Se los topa uno irremisiblemente, sea la hora o día que sea, si usuario es del transporte público, busetas atascadas en el tráfico o toda vez que se ingrese a un vagón de Metro.
Súbito una voz al fondo, una letanía gemebunda que da cuenta, por lo poco que se entiende, de un desgarro o urgencia personal o concerniente a un ser amado. Difícil abstraerse de esa interpelación; no termina el relato de un caso más de la intemperie ciudadana, cuando las señoras abren ya su carteras, ya los caballeros hurgan sus bolsillos.
“Hoy por mí, mañana por ti”, la sentencia conmina a todos los pasajeros de la circunstancia, y monedas y billetes caen en la mano suplicante, con las bendiciones de rigor.

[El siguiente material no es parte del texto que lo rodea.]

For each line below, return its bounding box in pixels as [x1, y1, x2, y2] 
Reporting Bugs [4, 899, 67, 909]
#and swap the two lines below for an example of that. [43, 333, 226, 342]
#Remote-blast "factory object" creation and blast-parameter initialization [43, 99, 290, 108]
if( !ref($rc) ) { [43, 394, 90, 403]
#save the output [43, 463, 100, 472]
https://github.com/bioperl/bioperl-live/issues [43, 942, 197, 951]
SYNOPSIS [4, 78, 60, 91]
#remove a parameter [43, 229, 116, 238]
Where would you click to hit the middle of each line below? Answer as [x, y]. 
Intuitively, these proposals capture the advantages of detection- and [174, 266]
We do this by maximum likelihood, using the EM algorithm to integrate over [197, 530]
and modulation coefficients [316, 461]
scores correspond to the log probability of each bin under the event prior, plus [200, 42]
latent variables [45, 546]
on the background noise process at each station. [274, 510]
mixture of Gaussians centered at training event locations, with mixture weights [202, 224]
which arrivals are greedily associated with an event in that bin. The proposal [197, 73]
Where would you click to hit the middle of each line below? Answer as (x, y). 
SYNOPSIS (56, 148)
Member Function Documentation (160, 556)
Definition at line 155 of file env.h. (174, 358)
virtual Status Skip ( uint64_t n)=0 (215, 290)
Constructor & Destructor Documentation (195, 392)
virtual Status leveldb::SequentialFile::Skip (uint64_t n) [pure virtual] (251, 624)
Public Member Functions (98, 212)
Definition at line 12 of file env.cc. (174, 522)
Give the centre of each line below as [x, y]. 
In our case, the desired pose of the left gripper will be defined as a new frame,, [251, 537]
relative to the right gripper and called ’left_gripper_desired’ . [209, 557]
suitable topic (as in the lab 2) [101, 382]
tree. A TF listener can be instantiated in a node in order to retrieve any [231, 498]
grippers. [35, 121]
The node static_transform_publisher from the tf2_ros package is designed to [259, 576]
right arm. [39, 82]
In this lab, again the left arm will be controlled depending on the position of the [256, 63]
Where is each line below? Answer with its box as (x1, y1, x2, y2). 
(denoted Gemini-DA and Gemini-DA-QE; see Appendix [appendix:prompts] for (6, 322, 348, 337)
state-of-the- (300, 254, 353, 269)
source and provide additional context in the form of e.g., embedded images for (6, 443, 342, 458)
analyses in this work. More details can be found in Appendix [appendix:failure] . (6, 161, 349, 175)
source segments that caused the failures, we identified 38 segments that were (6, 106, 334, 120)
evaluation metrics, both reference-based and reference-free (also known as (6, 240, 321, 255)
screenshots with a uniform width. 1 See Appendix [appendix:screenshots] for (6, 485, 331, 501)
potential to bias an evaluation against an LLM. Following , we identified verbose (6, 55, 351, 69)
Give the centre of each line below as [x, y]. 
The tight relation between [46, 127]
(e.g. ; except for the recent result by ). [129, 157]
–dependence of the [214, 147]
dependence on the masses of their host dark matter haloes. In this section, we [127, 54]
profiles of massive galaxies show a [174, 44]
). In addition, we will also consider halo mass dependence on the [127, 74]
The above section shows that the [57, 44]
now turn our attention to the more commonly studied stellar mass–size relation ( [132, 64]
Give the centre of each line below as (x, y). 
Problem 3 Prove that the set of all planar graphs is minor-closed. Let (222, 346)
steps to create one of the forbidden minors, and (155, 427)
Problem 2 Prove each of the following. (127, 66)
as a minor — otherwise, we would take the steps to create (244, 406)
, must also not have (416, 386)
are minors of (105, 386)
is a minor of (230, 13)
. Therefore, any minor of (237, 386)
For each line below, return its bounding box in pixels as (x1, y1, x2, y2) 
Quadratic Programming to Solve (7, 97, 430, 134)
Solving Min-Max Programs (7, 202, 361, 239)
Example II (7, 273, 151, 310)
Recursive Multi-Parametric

“Charleros” los llaman, pero más que charlar, recitan un libreto, un desprendimiento espurio de algún pasaje del gran Víctor Hugo; estos conferencistas dolorosos ponen a cualquiera en un dilema y nociones como caridad, solidaridad, simple compasión o conmiseración, se anudan en la garganta y se cimbran en la conciencia.
Pasa que, con el tiempo, uno, el viajero urbano común y corriente, empieza a frecuentar estos personajes y ahí asalta la pregunta ¿hasta qué punto el “charlero” de ocasión no incurre en una forma fraudulenta de hacerse del presupuesto diario, a cuenta de la misericordia de los otros?
Ahí está otra vez el señor que pide una colaboración para poder regresar a su pueblo en algún confín de la patria. A la tercera o cuarta vez de verlo, con el mismo cuento de estar atrapado en la capital, sin poder volver al terruño, cualquiera se pregunta si el señor será acaso parisino o tal vez la familia lo espere en Alaska.
Nada nuevo bajo el sol. La mendicidad es profesión antigua y, tal como ilustra Naguib Mahfouz en El callejón de los milagros, la industria del menester, al menos en Egipto, da lugar a una diversificación económica en la que aparece por ejemplo un experto en operar las deformaciones o mutilaciones corporales, suerte de anti cirujano, que acrediten al aspirante a pordiosero.
Los “charleros” de Caracas, diría, son más creativos, algunos verdaderos artistas: actúan o cantan. Hay una señora, por ejemplo, que se reivindica a sí misma como pionera del oficio de pedir en los vagones de Metro, como en reclamo de los royalties que se le deben a “la idea original”.
Los cantantes, en cambio, algunos con una pinta a lo Bob Dylan pero muy de medio pelo, su guitarra y armónica, otros, presuntos raperos, siempre enuncian la coletilla tras la actuación: “Señoras y señores, se les agradece, con lo que puedan, esto es cultura”.
¡Vaya, cultura! Ya no hace falta moverse hasta el Museo de Bellas Artes o al Aula Magna a escuchar un concierto sinfónico. Suba a un vagón de Metro y saldrá… culturizado. Y si no quiere, no tiene por qué pagar, los artistas reparten bendiciones sin distingos.
En días recientes subió al vagón que me llevaba un dúo peculiar. Tras la presentación de rigor, se enfrascaron en un contrapunto llanero inspirado en el campeonato Caracas-Magallanes. Eso animó mucho a la gente. Luego, uno de ellos, muy afinadamente, obsequió un pasaje acompañado de arpa. Como bien no los veía entre los pasajeros desde mi puesto, me dije “¡hasta un arpa traen los tipos!”
Pero, no. El que no cantaba llevaba un reproductor de CD portátil: una pista grabada. Saqué un billete de 2 BF y me despedí antes de bajar: “Para el arpista, gracias”.